Pepe no había llegado aún al instituto, y no utilizaba móvil, afirmaba que no le gustaba que le localizasen. Optó por llamarlo a su casa. Lo encontró y le confirmo la disponibilidad de las fotocopiadoras. Acto seguido llamó a Margarita Flores.

--Hola Margarita, soy Víctor Fernández. Tengo una buena noticia para las escuelas de Minsk. Me regalan dos fotocopiadoras para ellos, pero tiene que ser la cabeza de la asociación que se encarga de traer los niños de Bielorrusia quien firme los papeles.

--¡Qué bien! ¿Y quien es el generoso o la generosa?

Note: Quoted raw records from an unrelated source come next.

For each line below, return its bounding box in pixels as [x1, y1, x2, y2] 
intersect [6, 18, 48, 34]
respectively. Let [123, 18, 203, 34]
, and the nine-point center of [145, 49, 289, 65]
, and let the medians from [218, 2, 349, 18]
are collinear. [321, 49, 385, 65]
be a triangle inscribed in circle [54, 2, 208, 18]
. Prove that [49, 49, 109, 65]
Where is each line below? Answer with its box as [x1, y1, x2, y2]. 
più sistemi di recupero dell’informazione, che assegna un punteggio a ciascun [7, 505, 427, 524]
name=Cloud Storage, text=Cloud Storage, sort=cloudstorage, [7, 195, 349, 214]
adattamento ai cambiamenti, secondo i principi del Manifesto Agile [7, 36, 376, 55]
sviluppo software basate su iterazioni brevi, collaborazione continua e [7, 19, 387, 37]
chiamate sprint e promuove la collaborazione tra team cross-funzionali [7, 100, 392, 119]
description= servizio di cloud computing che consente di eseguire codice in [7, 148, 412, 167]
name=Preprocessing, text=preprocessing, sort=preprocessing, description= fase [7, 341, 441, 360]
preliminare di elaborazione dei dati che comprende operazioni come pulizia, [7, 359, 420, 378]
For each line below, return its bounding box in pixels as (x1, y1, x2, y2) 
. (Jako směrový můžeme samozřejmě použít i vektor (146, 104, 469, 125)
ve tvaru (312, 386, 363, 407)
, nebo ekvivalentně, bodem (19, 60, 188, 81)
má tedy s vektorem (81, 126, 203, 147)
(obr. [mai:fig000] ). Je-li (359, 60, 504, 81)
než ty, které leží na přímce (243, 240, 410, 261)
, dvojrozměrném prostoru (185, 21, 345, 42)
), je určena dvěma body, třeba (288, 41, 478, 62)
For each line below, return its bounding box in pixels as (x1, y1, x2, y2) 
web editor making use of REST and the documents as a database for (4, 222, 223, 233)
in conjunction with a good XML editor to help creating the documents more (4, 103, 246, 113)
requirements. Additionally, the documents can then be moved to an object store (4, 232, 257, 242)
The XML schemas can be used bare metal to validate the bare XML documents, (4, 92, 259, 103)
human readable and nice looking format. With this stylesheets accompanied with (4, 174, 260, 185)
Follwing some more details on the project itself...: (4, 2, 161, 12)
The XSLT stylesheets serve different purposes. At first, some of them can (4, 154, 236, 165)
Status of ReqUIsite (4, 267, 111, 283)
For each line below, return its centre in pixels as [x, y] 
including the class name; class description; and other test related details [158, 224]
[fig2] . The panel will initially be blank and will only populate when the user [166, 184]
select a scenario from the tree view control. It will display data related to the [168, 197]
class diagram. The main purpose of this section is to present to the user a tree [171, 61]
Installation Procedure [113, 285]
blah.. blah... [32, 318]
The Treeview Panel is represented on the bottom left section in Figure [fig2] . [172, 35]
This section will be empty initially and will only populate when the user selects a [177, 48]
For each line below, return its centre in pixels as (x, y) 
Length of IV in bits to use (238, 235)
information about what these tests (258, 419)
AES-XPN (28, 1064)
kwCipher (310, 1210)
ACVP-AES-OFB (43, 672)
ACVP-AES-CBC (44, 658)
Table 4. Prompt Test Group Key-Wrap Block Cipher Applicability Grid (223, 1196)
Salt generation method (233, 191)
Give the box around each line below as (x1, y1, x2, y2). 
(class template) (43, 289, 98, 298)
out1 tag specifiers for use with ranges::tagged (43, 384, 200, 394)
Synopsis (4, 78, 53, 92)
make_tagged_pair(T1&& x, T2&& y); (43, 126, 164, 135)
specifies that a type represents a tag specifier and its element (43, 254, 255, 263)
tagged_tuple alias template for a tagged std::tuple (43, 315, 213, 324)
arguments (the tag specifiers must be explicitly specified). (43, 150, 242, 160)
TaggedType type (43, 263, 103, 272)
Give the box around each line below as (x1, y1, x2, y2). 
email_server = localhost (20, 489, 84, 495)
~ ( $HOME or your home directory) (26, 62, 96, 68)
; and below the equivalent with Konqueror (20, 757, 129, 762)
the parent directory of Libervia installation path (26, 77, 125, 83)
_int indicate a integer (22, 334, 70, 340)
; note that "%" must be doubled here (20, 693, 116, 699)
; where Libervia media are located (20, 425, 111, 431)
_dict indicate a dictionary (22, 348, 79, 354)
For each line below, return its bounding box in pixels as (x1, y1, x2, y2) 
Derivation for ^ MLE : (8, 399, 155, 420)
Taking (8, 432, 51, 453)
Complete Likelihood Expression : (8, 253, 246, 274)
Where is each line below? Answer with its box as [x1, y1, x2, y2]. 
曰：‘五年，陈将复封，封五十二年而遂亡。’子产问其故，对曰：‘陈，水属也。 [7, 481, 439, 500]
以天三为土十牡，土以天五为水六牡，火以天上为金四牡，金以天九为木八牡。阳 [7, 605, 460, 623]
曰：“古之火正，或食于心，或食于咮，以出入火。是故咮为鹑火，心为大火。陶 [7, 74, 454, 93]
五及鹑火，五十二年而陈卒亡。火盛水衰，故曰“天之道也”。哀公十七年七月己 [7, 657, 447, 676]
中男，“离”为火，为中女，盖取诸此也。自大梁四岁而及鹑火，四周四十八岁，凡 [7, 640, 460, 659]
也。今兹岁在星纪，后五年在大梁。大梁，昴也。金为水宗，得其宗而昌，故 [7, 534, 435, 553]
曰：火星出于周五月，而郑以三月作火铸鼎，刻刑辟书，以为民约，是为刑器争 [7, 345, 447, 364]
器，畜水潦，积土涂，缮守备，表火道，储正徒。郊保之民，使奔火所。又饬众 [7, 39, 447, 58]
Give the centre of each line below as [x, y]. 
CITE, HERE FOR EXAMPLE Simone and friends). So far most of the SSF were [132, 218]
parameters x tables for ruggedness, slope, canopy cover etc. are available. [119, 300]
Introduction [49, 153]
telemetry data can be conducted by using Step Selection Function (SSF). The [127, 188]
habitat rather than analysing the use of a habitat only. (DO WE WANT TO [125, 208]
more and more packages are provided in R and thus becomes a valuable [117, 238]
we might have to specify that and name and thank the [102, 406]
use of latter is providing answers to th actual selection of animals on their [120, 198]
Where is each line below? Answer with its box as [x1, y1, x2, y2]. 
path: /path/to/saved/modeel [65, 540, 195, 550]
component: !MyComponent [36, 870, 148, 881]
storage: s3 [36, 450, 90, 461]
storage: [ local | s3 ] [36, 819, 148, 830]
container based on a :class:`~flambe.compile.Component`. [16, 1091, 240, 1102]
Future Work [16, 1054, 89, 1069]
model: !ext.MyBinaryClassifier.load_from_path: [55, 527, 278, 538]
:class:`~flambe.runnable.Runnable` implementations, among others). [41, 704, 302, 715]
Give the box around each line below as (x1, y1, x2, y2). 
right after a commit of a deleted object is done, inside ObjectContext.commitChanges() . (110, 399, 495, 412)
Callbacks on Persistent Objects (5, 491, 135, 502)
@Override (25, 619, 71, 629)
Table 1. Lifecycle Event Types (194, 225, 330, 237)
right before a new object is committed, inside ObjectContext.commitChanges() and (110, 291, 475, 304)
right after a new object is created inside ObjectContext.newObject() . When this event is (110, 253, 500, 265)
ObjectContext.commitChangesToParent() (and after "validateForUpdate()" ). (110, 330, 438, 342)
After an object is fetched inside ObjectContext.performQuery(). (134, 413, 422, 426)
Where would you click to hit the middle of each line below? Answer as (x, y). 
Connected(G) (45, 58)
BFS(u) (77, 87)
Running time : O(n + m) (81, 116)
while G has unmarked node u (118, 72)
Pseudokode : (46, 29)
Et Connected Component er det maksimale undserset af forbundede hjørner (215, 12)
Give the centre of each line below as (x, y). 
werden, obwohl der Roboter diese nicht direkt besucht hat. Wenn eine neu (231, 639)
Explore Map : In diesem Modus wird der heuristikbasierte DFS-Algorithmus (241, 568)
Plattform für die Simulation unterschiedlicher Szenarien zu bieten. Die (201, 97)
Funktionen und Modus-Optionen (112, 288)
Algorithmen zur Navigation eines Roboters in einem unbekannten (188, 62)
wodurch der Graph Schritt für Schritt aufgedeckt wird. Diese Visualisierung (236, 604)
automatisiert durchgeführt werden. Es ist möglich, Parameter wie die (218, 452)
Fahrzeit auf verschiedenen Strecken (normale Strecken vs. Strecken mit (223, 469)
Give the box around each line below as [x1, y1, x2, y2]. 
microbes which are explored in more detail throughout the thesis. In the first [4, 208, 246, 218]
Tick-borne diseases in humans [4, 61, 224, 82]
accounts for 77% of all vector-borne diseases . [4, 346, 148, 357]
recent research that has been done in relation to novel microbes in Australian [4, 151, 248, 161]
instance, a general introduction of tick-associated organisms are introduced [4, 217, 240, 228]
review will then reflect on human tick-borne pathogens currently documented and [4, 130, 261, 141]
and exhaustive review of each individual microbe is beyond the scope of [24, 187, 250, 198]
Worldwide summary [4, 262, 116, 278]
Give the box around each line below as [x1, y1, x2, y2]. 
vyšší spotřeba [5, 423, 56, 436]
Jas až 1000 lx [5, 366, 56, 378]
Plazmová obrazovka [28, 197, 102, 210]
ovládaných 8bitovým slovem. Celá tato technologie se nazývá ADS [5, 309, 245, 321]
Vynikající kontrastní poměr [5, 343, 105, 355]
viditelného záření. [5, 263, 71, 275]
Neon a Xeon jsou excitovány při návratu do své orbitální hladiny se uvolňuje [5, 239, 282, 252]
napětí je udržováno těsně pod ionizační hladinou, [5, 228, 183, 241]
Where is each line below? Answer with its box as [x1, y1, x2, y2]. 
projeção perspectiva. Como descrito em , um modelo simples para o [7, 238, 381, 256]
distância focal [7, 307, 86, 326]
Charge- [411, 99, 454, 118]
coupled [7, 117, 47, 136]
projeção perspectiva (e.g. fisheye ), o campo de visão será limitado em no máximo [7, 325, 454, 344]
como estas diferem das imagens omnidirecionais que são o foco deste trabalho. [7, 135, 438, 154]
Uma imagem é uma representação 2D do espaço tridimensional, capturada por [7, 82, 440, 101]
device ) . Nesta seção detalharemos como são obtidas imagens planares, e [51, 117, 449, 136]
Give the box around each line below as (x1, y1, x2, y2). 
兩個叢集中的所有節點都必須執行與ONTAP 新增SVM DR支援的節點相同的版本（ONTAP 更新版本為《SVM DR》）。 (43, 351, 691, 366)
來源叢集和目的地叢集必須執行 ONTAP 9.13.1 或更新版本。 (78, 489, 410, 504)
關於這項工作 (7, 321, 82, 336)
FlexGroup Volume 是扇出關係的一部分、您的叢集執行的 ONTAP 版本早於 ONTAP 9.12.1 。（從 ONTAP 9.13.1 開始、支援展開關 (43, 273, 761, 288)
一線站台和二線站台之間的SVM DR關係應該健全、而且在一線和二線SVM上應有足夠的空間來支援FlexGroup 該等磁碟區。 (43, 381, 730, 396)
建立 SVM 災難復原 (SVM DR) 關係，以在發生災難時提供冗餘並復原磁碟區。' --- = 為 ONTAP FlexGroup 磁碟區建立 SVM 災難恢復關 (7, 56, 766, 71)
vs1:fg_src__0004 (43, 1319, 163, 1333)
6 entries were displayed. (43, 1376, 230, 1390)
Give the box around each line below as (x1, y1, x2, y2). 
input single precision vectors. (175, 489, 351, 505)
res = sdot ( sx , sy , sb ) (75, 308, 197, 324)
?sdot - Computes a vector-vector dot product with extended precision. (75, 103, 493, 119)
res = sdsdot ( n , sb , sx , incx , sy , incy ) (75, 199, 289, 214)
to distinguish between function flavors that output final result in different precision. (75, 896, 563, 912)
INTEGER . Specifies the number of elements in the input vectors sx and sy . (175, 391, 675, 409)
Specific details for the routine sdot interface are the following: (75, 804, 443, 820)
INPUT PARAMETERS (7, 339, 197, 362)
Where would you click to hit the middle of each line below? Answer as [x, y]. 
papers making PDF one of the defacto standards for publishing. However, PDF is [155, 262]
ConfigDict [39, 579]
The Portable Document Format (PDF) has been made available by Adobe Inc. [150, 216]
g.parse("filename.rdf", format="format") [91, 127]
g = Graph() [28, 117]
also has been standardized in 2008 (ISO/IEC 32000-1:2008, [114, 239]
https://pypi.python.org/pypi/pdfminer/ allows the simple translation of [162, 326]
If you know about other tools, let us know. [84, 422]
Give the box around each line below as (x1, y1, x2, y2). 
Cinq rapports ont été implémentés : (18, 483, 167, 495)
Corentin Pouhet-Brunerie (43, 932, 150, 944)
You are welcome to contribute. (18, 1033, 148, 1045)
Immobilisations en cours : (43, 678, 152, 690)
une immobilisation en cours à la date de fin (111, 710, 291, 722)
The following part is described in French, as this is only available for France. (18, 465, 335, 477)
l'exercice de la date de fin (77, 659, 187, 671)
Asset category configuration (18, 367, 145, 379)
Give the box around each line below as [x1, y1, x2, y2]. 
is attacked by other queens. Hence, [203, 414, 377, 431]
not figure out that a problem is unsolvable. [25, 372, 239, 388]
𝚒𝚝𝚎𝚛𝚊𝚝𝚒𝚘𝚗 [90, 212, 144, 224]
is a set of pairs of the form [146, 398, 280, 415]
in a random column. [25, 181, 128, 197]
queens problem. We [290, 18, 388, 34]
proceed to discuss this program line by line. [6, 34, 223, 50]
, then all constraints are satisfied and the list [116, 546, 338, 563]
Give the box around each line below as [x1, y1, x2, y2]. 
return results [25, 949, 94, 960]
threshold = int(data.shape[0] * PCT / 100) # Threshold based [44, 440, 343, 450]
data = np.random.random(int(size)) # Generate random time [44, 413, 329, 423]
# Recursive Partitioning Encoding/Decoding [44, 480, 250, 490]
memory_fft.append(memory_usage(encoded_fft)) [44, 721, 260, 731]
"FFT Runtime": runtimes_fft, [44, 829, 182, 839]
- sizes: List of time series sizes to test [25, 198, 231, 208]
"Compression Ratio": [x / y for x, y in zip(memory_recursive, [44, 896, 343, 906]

--Por ahí. El donante es mi instituto, El Complutense de Alcalá, pero necesitan la firma de la asociación para justificar por qué se dan de baja las máquinas. Así pues eso requiere el teléfono del presidente o presidenta de la asociación para poder explicar el procedimiento y organizar además el transporte.

--Yo mismo les llamo y les pongo en contacto.

--Preferiría hacerlo yo porque tú no conoces al donante y tienen que verse el presidente y el director del instituto para solventar estos temas de papeles.

Margarita Flores facilitó un teléfono a Víctor Fernández y cinco minutos después hablaba con el presidente de la Asociación Madrileña de Acogida de Niños con Catástrofes Nucleares.

Resultó ser un hombre resolutivo y voluntarioso que se mostró encantado de la donación de las fotocopiadoras. Confirmó lo que Emma había anunciado. Los técnicos, acostumbrados a la escasez, se mostraban capaces de reparar los más extraños artilugios con los mínimos instrumentos. Concertaron una cita para visitar el instituto, observar el estado de las fotocopiadoras y valorar si, a pesar de las buenas manos de los técnicos bielorrusos, había posibilidad de suministrarles algunos recambios, o su habilidad les permitiría repararlas allí. Resultó más complicado hablar de Inés. El hombre, simpático, se mostró bastante reservado al respecto. Dijo no saber nada de ella, aunque le sonaba el nombre, porque hacía dos años él mismo debió afrontar con coraje y cierto peligro de que no volvieran los niños a España, la justificación de la deserción de Inés. No obstante, todas las pegas encontradas con las autoridades locales, se resolvieron una vez que se logró hablar con el equivalente al ministerio de Educación de Bielorrusia. En definitiva, vinieron a decirle que si una maestra se largaba del país, un sueldo menos que había que costear. Dieron poca importancia a la escapada de Inés pero con la advertencia de que si volvía nunca más trabajaría de profesora y posiblemente pasaría por un tribunal que juzgaría su responsabilidad por abandono de obligaciones. Él ignoraba donde podría parar, así pues concertaron una cita para ver las fotocopiadoras. A Víctor Fernández no le pareció oportuno insistir sobre el asunto. Prefirió conocer cara a cara al presidente de la asociación. Pero tampoco resultaba sencillo. Le comunicó que mandaría a una compañera, la secretaria general, para que juntos evaluaran la utilidad de las máquinas donadas.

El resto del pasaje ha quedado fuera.